(Provided records)

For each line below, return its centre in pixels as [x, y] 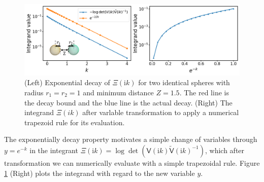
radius [34, 92]
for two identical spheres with [184, 82]
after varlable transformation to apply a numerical [161, 112]
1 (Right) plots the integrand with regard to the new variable [100, 173]
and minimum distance [118, 92]
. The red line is [204, 92]
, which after [225, 150]
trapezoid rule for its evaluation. [75, 122]
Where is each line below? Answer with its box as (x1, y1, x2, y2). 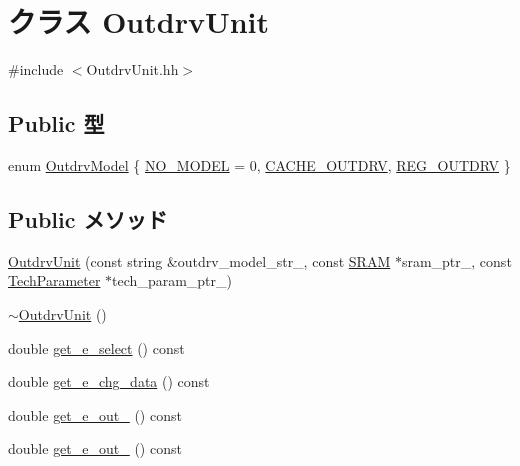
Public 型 (8, 108, 105, 139)
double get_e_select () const (8, 337, 185, 358)
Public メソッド (8, 203, 168, 234)
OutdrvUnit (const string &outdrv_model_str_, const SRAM (8, 250, 391, 271)
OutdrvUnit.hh (86, 59, 179, 80)
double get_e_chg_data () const (8, 371, 210, 392)
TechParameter (8, 270, 101, 291)
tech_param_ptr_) (112, 270, 232, 291)
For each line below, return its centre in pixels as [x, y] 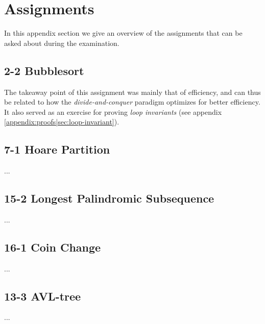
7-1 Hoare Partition [57, 149]
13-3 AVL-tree [43, 296]
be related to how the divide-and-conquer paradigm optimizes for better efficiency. [132, 102]
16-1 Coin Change [53, 247]
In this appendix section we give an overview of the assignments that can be [123, 33]
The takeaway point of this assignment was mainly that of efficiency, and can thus [132, 92]
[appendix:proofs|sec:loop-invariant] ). [62, 122]
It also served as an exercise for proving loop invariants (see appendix [113, 111]
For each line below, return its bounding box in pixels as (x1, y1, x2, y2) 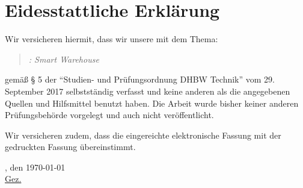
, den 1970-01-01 (5, 160, 66, 173)
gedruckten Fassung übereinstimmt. (5, 140, 136, 153)
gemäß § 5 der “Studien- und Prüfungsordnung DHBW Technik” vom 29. (5, 73, 275, 86)
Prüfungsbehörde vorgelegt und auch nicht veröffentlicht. (5, 108, 214, 121)
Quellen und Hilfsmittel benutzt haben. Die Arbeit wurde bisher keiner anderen (5, 96, 299, 109)
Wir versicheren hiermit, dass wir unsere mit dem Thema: (5, 33, 218, 45)
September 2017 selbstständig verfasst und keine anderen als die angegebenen (5, 84, 290, 97)
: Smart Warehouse (28, 52, 99, 65)
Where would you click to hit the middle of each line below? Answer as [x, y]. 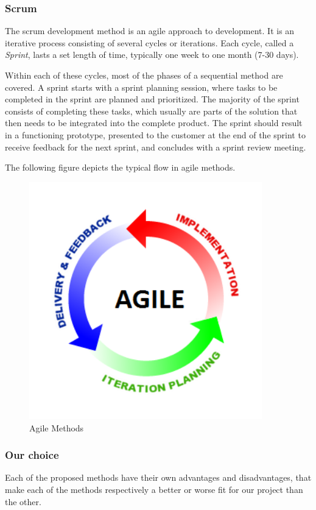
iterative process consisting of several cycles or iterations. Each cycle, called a [149, 42]
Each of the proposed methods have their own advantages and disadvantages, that [158, 477]
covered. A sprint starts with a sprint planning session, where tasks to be [141, 87]
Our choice [32, 455]
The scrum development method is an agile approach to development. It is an [150, 31]
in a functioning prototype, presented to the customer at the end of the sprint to [155, 134]
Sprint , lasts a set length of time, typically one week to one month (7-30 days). [152, 55]
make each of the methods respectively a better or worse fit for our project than [154, 489]
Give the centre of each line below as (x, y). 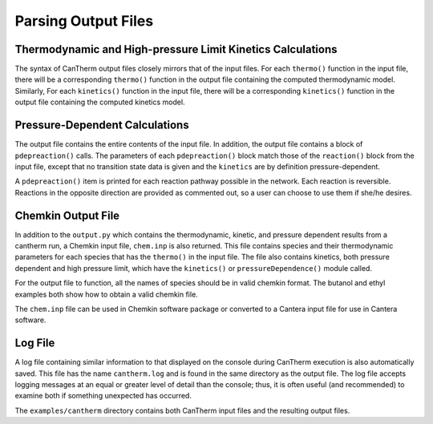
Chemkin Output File (67, 215)
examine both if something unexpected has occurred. (103, 396)
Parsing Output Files (84, 21)
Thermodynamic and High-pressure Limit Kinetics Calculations (176, 49)
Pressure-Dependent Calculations (102, 125)
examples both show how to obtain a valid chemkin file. (106, 294)
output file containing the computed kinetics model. (100, 102)
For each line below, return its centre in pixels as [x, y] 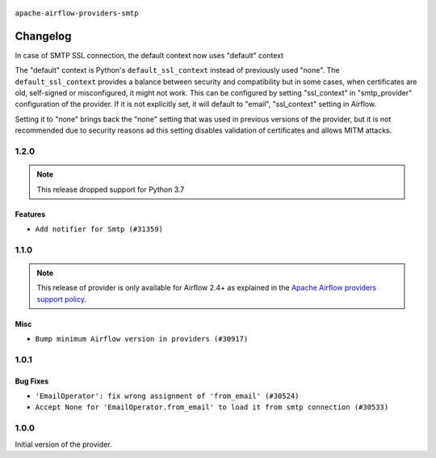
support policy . [61, 299]
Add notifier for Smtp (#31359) [99, 229]
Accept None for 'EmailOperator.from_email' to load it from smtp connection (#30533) [212, 407]
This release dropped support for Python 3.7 [111, 189]
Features [30, 214]
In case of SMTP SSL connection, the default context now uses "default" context [149, 55]
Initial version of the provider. [63, 444]
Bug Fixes [32, 381]
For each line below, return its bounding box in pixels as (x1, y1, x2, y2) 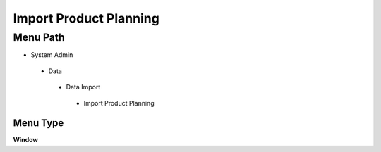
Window (13, 136, 39, 144)
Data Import (66, 83, 101, 91)
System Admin (30, 51, 73, 59)
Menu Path (13, 31, 65, 44)
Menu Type (13, 117, 64, 129)
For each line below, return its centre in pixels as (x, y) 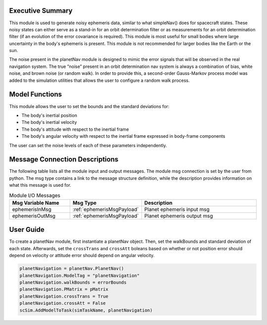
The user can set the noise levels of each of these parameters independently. (88, 145)
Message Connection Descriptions (64, 159)
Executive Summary (41, 11)
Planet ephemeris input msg (177, 209)
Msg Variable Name (36, 203)
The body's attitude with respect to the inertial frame (75, 129)
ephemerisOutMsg (34, 216)
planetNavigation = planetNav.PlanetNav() (72, 269)
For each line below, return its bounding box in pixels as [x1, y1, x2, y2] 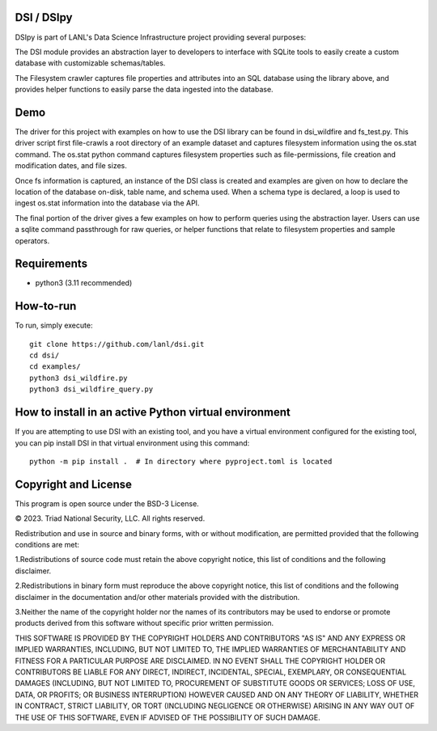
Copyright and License [15, 477, 133, 491]
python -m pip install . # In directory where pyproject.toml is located [29, 457, 333, 466]
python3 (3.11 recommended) [35, 278, 133, 288]
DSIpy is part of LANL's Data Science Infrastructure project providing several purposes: [15, 32, 307, 42]
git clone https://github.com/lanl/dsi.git [29, 340, 205, 349]
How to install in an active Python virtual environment [15, 405, 291, 420]
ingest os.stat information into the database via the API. [15, 198, 200, 208]
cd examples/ [29, 362, 81, 371]
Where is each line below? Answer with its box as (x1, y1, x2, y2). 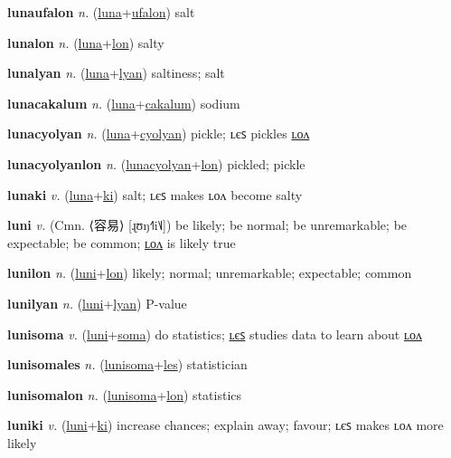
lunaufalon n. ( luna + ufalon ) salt (7, 3, 195, 21)
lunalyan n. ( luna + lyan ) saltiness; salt (7, 63, 225, 82)
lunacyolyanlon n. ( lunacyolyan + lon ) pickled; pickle (7, 154, 305, 173)
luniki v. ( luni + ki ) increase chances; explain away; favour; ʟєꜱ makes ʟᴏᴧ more (7, 415, 444, 434)
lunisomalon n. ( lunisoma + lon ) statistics (7, 385, 242, 404)
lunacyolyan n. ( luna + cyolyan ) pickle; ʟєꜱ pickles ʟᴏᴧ (7, 124, 310, 143)
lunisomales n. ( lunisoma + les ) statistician (7, 355, 248, 374)
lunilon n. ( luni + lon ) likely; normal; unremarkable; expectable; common (7, 263, 412, 282)
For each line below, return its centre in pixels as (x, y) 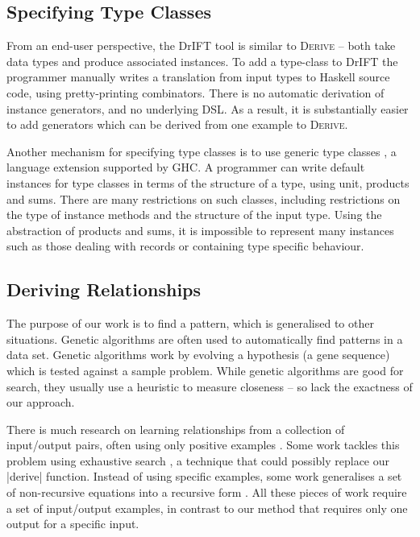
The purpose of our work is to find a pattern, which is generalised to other (190, 323)
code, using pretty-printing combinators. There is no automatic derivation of (195, 92)
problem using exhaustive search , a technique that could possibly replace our (198, 460)
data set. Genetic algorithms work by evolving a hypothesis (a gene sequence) (198, 355)
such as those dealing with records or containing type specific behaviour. (185, 246)
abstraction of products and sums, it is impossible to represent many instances (200, 230)
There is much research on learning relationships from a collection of (176, 429)
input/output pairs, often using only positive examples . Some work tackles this (203, 445)
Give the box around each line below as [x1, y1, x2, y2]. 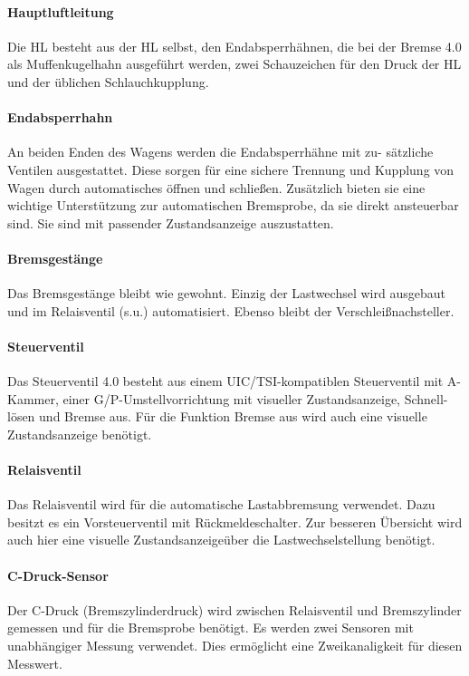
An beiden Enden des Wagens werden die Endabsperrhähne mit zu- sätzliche [7, 142, 434, 161]
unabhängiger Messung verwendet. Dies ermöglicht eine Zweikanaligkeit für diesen [7, 636, 463, 655]
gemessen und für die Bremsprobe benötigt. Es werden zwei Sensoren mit [7, 618, 414, 637]
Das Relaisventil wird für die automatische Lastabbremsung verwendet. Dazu [7, 495, 435, 514]
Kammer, [7, 389, 59, 408]
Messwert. [7, 653, 62, 672]
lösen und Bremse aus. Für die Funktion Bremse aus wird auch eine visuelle [7, 407, 427, 426]
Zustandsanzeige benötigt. [7, 424, 152, 443]
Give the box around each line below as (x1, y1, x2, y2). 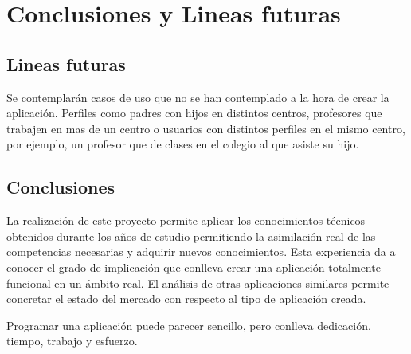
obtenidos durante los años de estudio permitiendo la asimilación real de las (6, 227, 376, 244)
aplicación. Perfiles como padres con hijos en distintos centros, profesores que (6, 104, 382, 121)
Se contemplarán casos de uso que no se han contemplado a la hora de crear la (6, 88, 389, 105)
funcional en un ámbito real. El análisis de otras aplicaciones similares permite (6, 274, 389, 291)
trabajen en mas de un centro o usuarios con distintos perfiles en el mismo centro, (6, 120, 405, 136)
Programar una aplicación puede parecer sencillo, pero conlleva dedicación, (6, 317, 371, 333)
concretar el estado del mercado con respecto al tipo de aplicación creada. (6, 290, 366, 307)
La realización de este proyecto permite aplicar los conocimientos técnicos (6, 212, 366, 229)
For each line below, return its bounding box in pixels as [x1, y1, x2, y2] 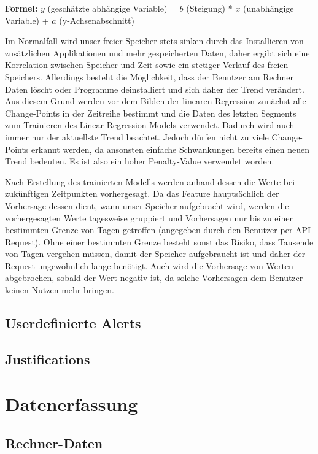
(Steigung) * [186, 2, 233, 14]
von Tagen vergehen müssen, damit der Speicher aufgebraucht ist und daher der [5, 247, 306, 260]
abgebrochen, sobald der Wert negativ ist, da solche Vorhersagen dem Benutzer [5, 271, 303, 284]
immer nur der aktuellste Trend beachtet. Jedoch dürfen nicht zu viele [5, 130, 269, 143]
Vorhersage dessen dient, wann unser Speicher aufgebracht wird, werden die [5, 199, 289, 212]
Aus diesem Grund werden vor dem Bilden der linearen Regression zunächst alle [5, 94, 306, 107]
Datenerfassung [5, 391, 138, 417]
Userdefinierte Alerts [5, 314, 141, 333]
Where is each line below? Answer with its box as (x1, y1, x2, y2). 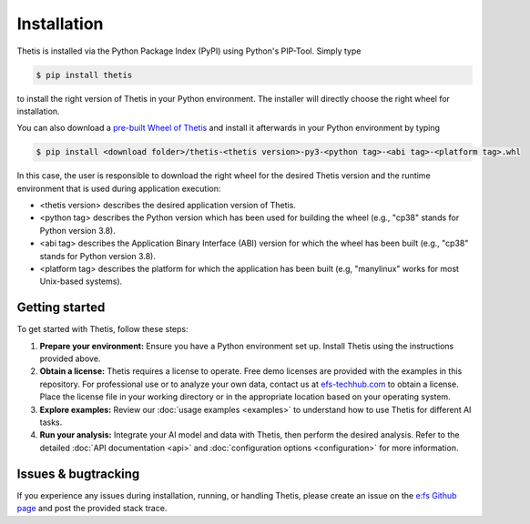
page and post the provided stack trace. (16, 503, 168, 514)
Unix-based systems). (39, 276, 123, 287)
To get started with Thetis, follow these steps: (16, 324, 189, 335)
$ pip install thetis (36, 69, 133, 80)
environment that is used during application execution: (16, 183, 221, 194)
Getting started (16, 300, 106, 316)
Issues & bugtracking (16, 466, 140, 481)
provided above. (39, 353, 101, 364)
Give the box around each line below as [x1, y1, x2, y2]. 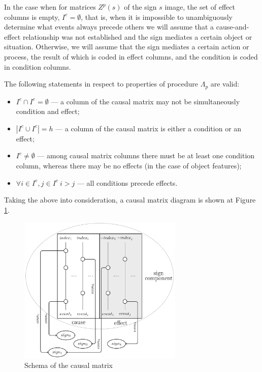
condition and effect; [16, 106, 80, 117]
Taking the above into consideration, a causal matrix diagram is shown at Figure [4, 194, 256, 205]
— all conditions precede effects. [77, 177, 178, 188]
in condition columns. [4, 61, 71, 72]
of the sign [124, 2, 157, 12]
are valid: [210, 78, 240, 89]
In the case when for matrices [4, 2, 96, 12]
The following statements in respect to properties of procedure [4, 78, 198, 89]
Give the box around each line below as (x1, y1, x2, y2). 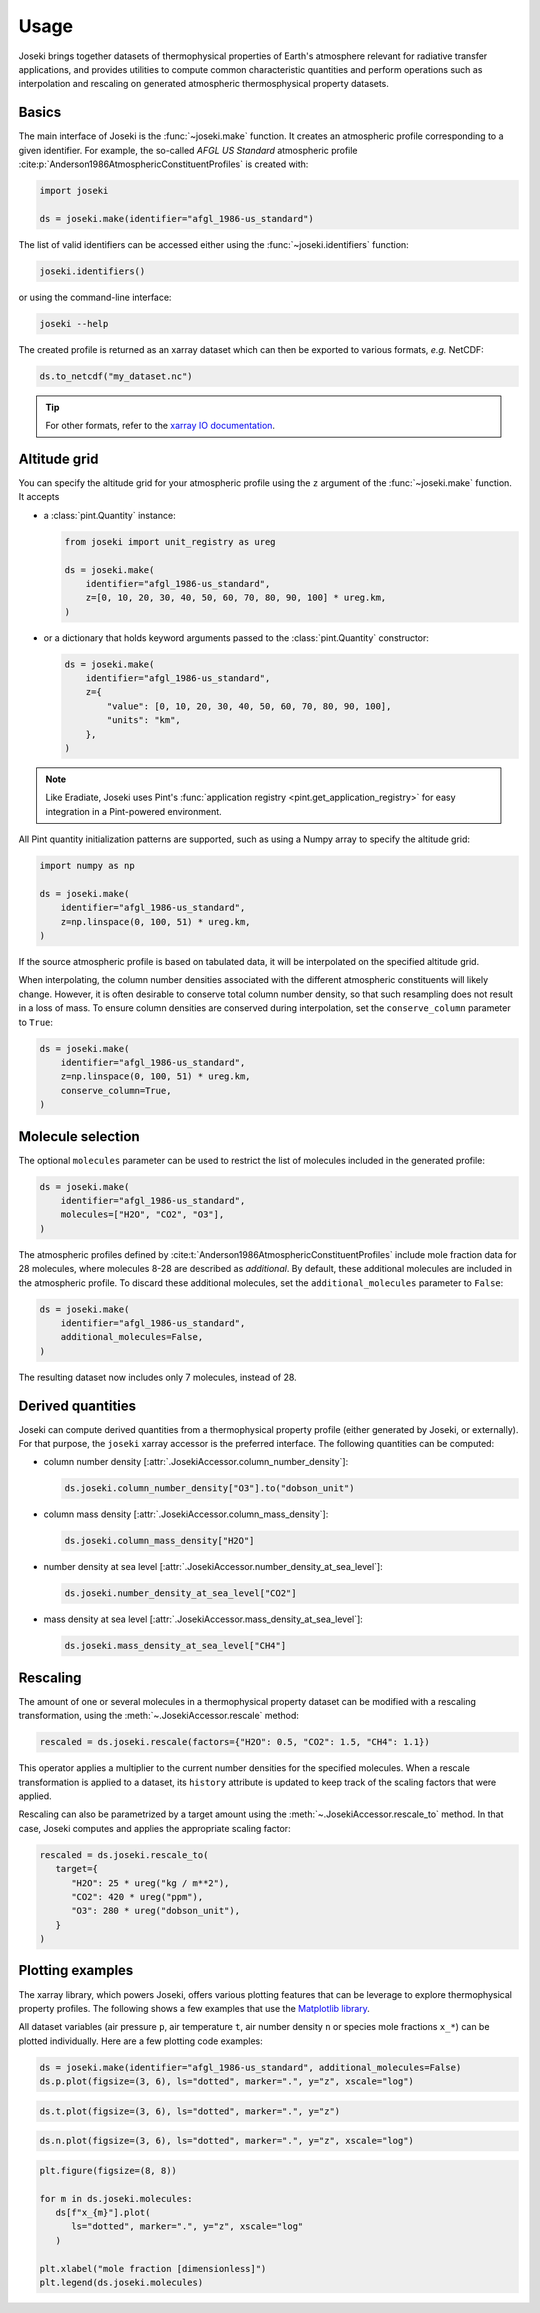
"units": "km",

(End Provided records)

**Goal of the exercise:** Transcribe, from the records above, the first line and every line after it up to and including the line with "and minimum distance [118, 92]"; omit pictures.

**Answer to the exercise:**
For each line below, return its centre in pixels as [x, y] 
radius [34, 92]
for two identical spheres with [184, 82]
after varlable transformation to apply a numerical [161, 112]
1 (Right) plots the integrand with regard to the new variable [100, 173]
and minimum distance [118, 92]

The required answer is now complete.